This phenomenon is known as the anchoring effect. The anchoring effect is a common human tendency to rely heavily on the first piece of information offered when making decisions. This first piece of information (the “anchor”) informs our judgment of all information after. By going to all three locations, I could use the $1,190 original price as my anchor. So, in my mind, I saved $465! Score!
But let’s say I only went to Furniture Store No. 3. They advertised my couch at a price of $725, calling it an “everyday low price.” How would I know that was a good deal without having another price to compare it with? I wouldn’t, which exemplifies the power of the anchoring effect. This is a tactic used by many retailers for one simple reason: It works.
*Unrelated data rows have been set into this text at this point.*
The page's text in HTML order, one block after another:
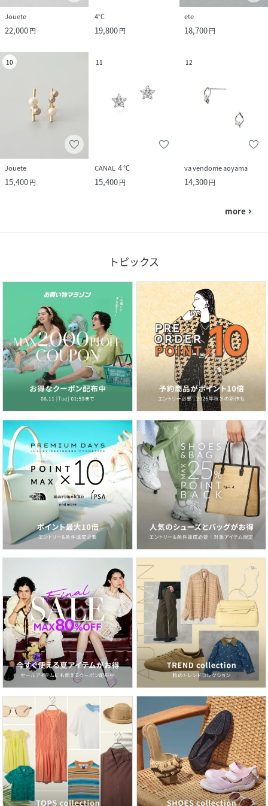
Jouete
22,000円
4℃
19,800円
ete
18,700円
10
Jouete
15,400円
11
CANAL ４℃
15,400円
12
va vendome aoyama
14,300円
more navigate_next
トピックス

J.C. Penny learned the power of the anchoring effect when it changed its store model. A few years ago, J.C. Penny eliminated all sales and coupons at every store location. It opted instead to promote “everyday low prices.” Why inconvenience consumers with searching for coupons or waiting for sales? Just give them the lowest-priced product every time they come into the store.
Sounds like a great idea, right? Wrong.
J.C. Penny’s sales dropped 25 percent that year, and it quickly had to switch back to the old model of sales and coupons. But by that point, the damage to the company was done and the CEO was ousted. What J.C. Penny didn’t understand was that consumers have trouble determining whether they are getting a good price. They need an “anchor” price to help them assess if it’s a worthwhile purchase. Alexander Chernev, a marketing professor at Kellogg School of Management at Northwest University, said it best in this article.
“J.C. Penney might say it’s a fair price, but why should consumers trust J.C. Penney? At the end of the day, people don’t want a fair price. They want a great deal.”
The next time you go shopping, notice how many retailers are using the anchoring effect: clothing stores, electronics stores, car dealerships, online shopping, etc. I would caution you to be wary of this sales technique. Do your homework and research before making a purchase. Had I let the power of the anchoring effect take hold, I would have purchased my couch for $998 instead of $725. But then again, I would have thought I was getting a great deal. And at the end of the day, isn’t that all we really care about?